Nous avons demandé au panel s’il y avait des indicateurs spécifiques aux Fintechs pour les analyser. La réponse est unanime : le marché applique en priorité les méthodes d’analyse classiques pour les valoriser et la première d’entre elles est le DCF, c’est-à-dire l’actualisation des cashs flows futurs. Les critères propres au secteur viennent en second lieu : on y trouve en particulier les indicateurs comme l’ARR (Annual Recurring Revenue), le ramp-up, le taux de rétention, qui permettent de mesurer la récurrence des revenus, une caractéristique des Fintechs qui plait beaucoup aux investisseurs. Mais l’attente sur des critères spécifiques porte aussi beaucoup sur l’extra-financier : donner les clés pour apprécier le risque réglementaire, les barrières à l’entrée, le risque de fraude, le risque social et donc la capacité de recruter et fidéliser des profils très recherchés.

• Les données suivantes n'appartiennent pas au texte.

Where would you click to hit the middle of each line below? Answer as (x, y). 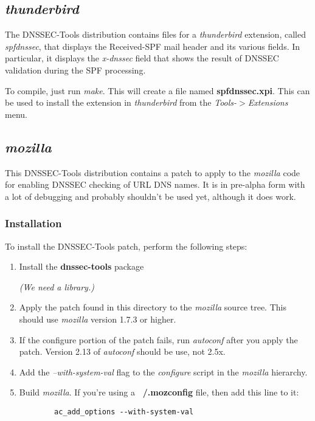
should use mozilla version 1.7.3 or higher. (98, 319)
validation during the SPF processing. (75, 70)
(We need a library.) (57, 286)
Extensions (268, 102)
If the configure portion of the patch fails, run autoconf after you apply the (158, 339)
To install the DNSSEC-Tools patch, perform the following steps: (126, 246)
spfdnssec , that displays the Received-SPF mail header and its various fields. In (153, 46)
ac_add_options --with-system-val (124, 412)
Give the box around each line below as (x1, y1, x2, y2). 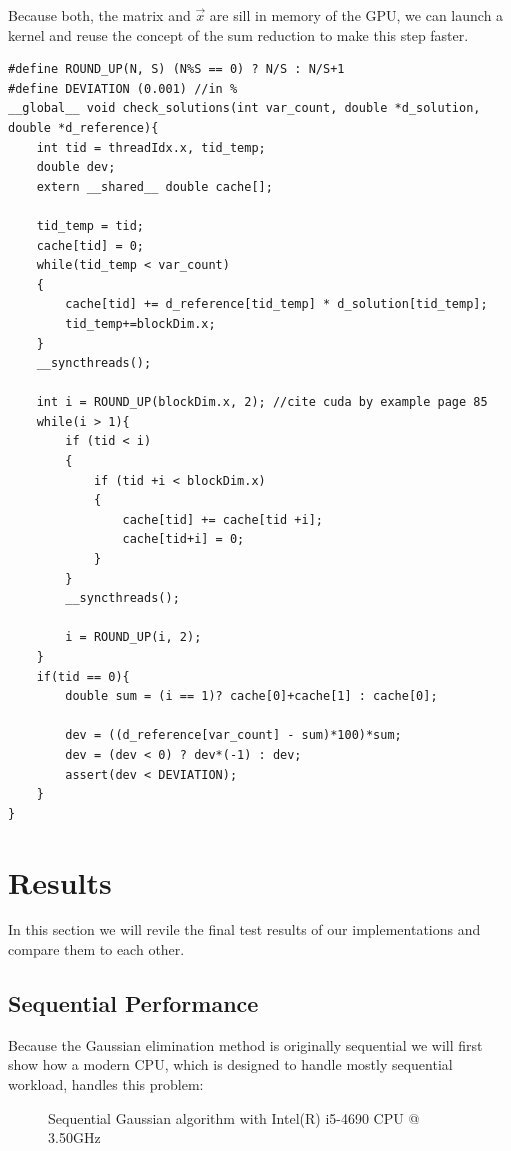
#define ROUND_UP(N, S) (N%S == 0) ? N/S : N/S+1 (8, 62, 345, 77)
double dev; (36, 160, 116, 175)
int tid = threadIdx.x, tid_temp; (36, 140, 266, 155)
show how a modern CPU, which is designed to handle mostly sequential (8, 1054, 453, 1075)
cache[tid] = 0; (36, 238, 145, 253)
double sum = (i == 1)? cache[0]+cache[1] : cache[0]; (65, 689, 438, 704)
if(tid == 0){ (36, 669, 130, 684)
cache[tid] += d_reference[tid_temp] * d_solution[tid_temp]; (65, 297, 488, 312)
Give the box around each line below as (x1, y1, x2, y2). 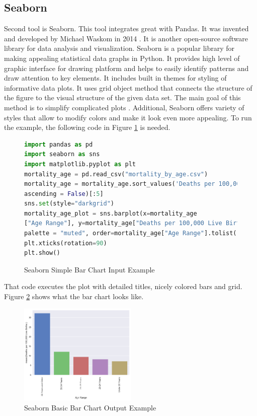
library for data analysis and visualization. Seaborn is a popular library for (4, 43, 235, 53)
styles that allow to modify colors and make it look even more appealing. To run (4, 112, 252, 122)
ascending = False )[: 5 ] (24, 190, 104, 197)
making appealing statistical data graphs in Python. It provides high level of (4, 52, 240, 63)
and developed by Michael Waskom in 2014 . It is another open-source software (4, 33, 248, 43)
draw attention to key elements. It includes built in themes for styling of (4, 73, 227, 83)
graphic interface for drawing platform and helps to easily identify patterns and (4, 62, 249, 73)
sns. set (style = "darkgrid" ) (24, 200, 115, 207)
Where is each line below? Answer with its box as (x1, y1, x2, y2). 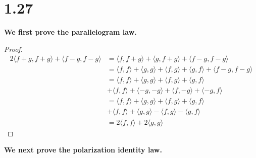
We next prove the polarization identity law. (4, 144, 162, 155)
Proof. (4, 43, 23, 54)
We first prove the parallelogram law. (4, 27, 137, 37)
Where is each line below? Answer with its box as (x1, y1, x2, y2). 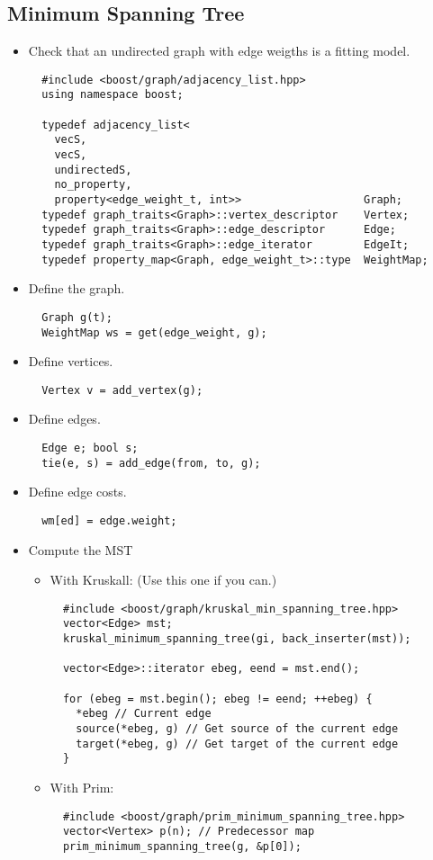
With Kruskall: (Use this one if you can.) (50, 570, 277, 589)
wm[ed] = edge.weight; (41, 514, 177, 527)
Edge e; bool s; (41, 442, 139, 455)
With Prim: (50, 778, 114, 797)
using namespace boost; (41, 88, 184, 102)
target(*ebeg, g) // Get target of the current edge (76, 737, 399, 750)
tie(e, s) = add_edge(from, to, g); (41, 456, 261, 470)
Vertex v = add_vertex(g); (41, 383, 203, 397)

3/ Faut-il attendre d’être rentable pour rentrer en bourse ou pas ?
Un des répondants nous a dit « s’il fallait être rentable, je ne ferais plus jamais un seul investissement », donc pas forcément. Mais si la rentabilité en année N ou N-1 n’est pas une condition nécessaire, tous exigent une rentabilité proche, à 3 ans. Et ils veulent avoir sur la rentabilité une vision « très claire et non spéculative ». Ca veut dire notamment permettre aux investisseurs de bien comprendre le modèle et faire la distinction entre la rentabilité de l’ensemble et la rentabilité des opérations : celle-ci doit être positive tout de suite.
4/ Le modèle est donc un choix stratégique, alors faut-il être disruptif ou collaboratif avec les banques ?
Nous avons demandé aux investisseurs s’ils recherchaient plutôt une fintech qui concurrence les banques ou une qui collabore avec elles pour compléter leur offre. Et on constate qu’il n’y a pas de consensus sur cette question. Les moins averses au risque sont favorable à un modèle disruptif, qui recèle plus de valeur selon eux, en particulier au moment de la sortie : s’il n’y a pas de banques partenaires il y aura plus de candidats au rachat. Le modèle de collaboration semble moins risqué et plus réaliste pour d’autres, la taille critique pour espérer concurrencer les banques leur paraissant difficilement atteignable.
5/ En conclusion, la bourse sera t-elle remplacée un jour par une fintech?
Nous nous attendions à avoir des réponses un peu farfelues à cette question, mais elle a été prise très au sérieux. La grande majorité des répondants pensent que régulation et centralisation sont indissociables, et que ce sont les piliers du fonctionnement de la Bourse. La confiance des investisseurs repose sur un marché centralisé. Cela n’empêche pas la Bourse de se digitaliser et de nouveaux acteurs d’émerger, notamment sur les technologies blockchain.